Without other options, her family and seven others have been living in rooms at the Budget Host Inn on Lincoln Highway East in East Lampeter Township. But Rivera-Santiago has been told her FEMA housing assistance won’t be renewed. She and her children now face the prospect of being homeless.

That’s a travesty.

Emergency assistance of the sort dispensed by FEMA is, by definition, meant to be temporary. But it was FEMA’s weak response to the catastrophe in Puerto Rico that forced so many island residents to leave for the mainland.

The website Politico recently reviewed, with the help of disaster response experts, FEMA’s plan for dealing with the disaster.

Politico found that the federal government “significantly underestimated the potential damage to Puerto Rico from Hurricane Maria.” It “relied too heavily on local officials and private-sector entities to handle the cleanup.” It failed to take into account the financial instability of Puerto Rico’s government.

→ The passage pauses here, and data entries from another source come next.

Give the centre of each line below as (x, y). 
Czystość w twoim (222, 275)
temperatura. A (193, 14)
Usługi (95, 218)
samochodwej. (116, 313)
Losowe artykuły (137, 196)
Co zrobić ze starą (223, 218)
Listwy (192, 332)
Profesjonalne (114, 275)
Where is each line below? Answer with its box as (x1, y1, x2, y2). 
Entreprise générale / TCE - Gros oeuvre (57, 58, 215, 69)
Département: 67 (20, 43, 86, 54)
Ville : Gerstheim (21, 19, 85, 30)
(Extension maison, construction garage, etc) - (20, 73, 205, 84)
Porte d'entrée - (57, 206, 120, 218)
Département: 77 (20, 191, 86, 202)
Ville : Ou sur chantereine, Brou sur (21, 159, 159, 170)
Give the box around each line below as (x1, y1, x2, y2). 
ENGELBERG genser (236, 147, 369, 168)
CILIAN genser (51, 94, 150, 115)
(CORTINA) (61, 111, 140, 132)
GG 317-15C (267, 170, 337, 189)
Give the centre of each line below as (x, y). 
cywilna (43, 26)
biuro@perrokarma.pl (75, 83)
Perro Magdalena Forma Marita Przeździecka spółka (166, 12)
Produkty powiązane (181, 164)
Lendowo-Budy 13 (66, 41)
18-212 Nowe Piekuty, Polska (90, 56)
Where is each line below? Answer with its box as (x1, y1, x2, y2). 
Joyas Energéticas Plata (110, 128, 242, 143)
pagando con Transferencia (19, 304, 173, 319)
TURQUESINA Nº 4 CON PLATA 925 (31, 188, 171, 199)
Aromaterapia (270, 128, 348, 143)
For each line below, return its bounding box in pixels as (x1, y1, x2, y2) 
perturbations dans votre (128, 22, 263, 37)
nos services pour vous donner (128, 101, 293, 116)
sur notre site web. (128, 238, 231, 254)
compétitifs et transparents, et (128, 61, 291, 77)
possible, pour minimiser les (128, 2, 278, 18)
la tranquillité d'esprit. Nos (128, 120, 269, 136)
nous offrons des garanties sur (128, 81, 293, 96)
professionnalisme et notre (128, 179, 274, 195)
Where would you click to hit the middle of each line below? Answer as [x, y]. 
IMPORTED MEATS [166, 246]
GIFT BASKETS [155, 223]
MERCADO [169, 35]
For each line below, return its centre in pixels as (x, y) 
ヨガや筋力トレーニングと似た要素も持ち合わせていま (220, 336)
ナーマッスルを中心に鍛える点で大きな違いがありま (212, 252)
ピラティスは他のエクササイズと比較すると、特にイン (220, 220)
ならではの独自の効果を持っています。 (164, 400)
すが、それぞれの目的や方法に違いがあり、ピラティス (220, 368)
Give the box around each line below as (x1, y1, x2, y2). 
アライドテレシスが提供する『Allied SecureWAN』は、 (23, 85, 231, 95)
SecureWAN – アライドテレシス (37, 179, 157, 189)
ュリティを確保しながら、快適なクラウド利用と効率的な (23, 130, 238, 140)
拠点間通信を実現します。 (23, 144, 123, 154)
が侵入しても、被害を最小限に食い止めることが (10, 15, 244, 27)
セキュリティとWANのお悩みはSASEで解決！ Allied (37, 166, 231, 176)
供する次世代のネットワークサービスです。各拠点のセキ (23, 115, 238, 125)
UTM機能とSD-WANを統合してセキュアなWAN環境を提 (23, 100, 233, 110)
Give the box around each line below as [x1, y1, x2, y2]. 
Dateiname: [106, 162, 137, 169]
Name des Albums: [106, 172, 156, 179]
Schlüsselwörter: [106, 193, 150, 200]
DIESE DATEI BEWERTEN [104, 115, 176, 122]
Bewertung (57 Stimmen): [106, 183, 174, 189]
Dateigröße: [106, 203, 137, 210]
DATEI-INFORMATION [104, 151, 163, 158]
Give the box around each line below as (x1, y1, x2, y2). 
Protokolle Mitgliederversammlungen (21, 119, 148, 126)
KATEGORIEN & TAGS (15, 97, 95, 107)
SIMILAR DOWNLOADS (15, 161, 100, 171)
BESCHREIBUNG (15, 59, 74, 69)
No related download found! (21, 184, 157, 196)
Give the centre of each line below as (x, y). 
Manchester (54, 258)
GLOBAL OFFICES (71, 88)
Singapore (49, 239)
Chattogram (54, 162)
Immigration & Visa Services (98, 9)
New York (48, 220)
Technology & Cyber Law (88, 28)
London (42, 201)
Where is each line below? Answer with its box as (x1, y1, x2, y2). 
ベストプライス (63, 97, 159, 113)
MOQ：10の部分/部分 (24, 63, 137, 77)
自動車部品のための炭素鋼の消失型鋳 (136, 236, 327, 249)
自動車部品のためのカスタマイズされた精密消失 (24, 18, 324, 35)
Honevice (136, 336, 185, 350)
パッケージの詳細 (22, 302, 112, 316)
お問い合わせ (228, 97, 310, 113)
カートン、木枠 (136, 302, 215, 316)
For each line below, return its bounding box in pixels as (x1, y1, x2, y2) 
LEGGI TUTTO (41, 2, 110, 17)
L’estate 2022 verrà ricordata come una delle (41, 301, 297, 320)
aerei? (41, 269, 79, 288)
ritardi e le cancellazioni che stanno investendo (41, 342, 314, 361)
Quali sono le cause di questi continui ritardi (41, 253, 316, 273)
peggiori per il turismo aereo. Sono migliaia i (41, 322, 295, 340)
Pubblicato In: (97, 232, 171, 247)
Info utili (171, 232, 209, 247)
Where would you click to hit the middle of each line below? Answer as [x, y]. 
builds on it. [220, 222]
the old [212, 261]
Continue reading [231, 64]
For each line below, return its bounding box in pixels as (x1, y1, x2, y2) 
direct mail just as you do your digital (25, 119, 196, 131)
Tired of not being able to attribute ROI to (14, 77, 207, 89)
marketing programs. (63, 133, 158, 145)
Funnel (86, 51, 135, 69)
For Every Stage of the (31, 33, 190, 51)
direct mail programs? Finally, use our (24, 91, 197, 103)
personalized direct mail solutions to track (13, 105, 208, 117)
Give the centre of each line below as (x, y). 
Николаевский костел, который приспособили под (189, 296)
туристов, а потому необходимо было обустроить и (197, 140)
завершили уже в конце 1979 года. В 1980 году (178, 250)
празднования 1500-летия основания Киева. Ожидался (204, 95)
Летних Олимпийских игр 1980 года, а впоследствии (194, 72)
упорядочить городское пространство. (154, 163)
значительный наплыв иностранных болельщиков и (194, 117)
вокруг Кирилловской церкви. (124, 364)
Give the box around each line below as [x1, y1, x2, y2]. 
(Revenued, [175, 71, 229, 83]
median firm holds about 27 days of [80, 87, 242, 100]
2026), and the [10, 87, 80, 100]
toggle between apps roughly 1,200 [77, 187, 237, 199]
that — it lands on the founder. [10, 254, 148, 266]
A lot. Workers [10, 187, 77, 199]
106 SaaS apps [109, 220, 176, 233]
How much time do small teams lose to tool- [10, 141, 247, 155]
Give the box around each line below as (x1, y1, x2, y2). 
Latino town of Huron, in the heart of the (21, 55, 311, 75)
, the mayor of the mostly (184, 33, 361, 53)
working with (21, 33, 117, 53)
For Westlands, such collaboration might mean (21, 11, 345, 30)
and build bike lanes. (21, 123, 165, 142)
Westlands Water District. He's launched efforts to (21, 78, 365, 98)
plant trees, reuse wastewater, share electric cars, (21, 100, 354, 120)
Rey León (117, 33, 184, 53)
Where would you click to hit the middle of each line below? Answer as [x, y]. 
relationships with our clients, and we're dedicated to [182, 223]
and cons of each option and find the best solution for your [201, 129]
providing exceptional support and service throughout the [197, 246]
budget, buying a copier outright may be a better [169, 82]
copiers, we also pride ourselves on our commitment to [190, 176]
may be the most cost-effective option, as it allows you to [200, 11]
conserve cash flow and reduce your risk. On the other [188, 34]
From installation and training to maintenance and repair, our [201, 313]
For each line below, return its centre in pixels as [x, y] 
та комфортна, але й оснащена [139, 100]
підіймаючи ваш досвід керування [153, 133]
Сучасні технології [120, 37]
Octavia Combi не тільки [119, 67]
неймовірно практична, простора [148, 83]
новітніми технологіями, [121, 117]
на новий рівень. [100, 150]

And it vastly underestimated the time it would take the island to shift from response to recovery mode.

Politico compared the federal government’s response to Texas in the aftermath of Hurricane Harvey to its response to Puerto Rico after Maria. The discrepancies are stark and distressing:

- It took at least three weeks to deploy 70 helicopters to deliver emergency supplies to Puerto Rico. Seventy-three were deployed over Houston within six days of Harvey.

- “Nine days after the respective hurricanes,” Politico reported, “FEMA had approved $141.8 million in individual assistance to Harvey victims, versus just $6.2 million for Maria victims.”

- Again, nine days after the respective hurricanes, the federal government had 30,000 personnel working in the Houston region. After Maria, the number in Puerto Rico was 10,000 - a mere third.

- And it took FEMA 43 days to approve permanent disaster work for Puerto Rico. It took the agency just 10 days to approve that work for Texas.

Yes, the logistics involved in helping Texas and Puerto Rico were different. But they both are part of the United States.

As a headline on a recent article in The Economist stated: “America has let down its Puerto Rican citizens.”

It shouldn’t continue to do so.

FEMA ought to be able to extend housing assistance to Rivera-Santiago and others like her, who remain in an acute state of crisis. We hope Congressman Lloyd Smucker of Lancaster County will champion their cause in Washington.

In the meantime, thankfully, there is the local Puerto Rican Evacuee Task Force, which has been meeting since January to help new arrivals from the island.

As LNP reported, arrivals who need assistance are initially directed to the Community Action Partnership for an intake interview. Then, CAP and SACA jointly handle case management, referring people to other organizations and programs as needed. Church World Service focuses on housing and job placement.

Because dozens of the evacuees need direct aid - money for a housing security deposit, for instance - CAP and its partners will host a benefit concert titled “Mi Casa, Su Casa” (“My House (Is) Your House”) from 6 to 9 p.m. Thursday at Tellus360 in downtown Lancaster. We hope you’ll attend and support this cause if you’re able. The aim is to raise at least $10,000.

“We want to help everyone we can,” Milzy Carrasco, development director at San Juan Bautista Church, told LNP.

That is, after all, the ethic of people in this city and county of ours, and we laud those who are working hard to meet the needs of the Puerto Rican evacuees.

But this is a huge effort, and it’s going to require more resources from state and federal government.

The School District of Lancaster essentially has gained a whole other school population in its 300 new students. And the needs of the evacuees are great.

CAP has been granted about $27,000 by the Pennsylvania Department of Community and Economic Development to provide rapid rehousing dollars for arrivals whose FEMA assistance is ending. But that sum, while helpful, “won’t actually serve that many households given the cost of housing,” said Dan Jurman, CAP’s chief executive officer.

“What we’re getting is not as much as we need to do the work,” he said, adding that he also struggles “with how long it’s taken to see what financial support has been made available.”

We hope Congressman Smucker is exploring that question. It demands an answer - and a remedy.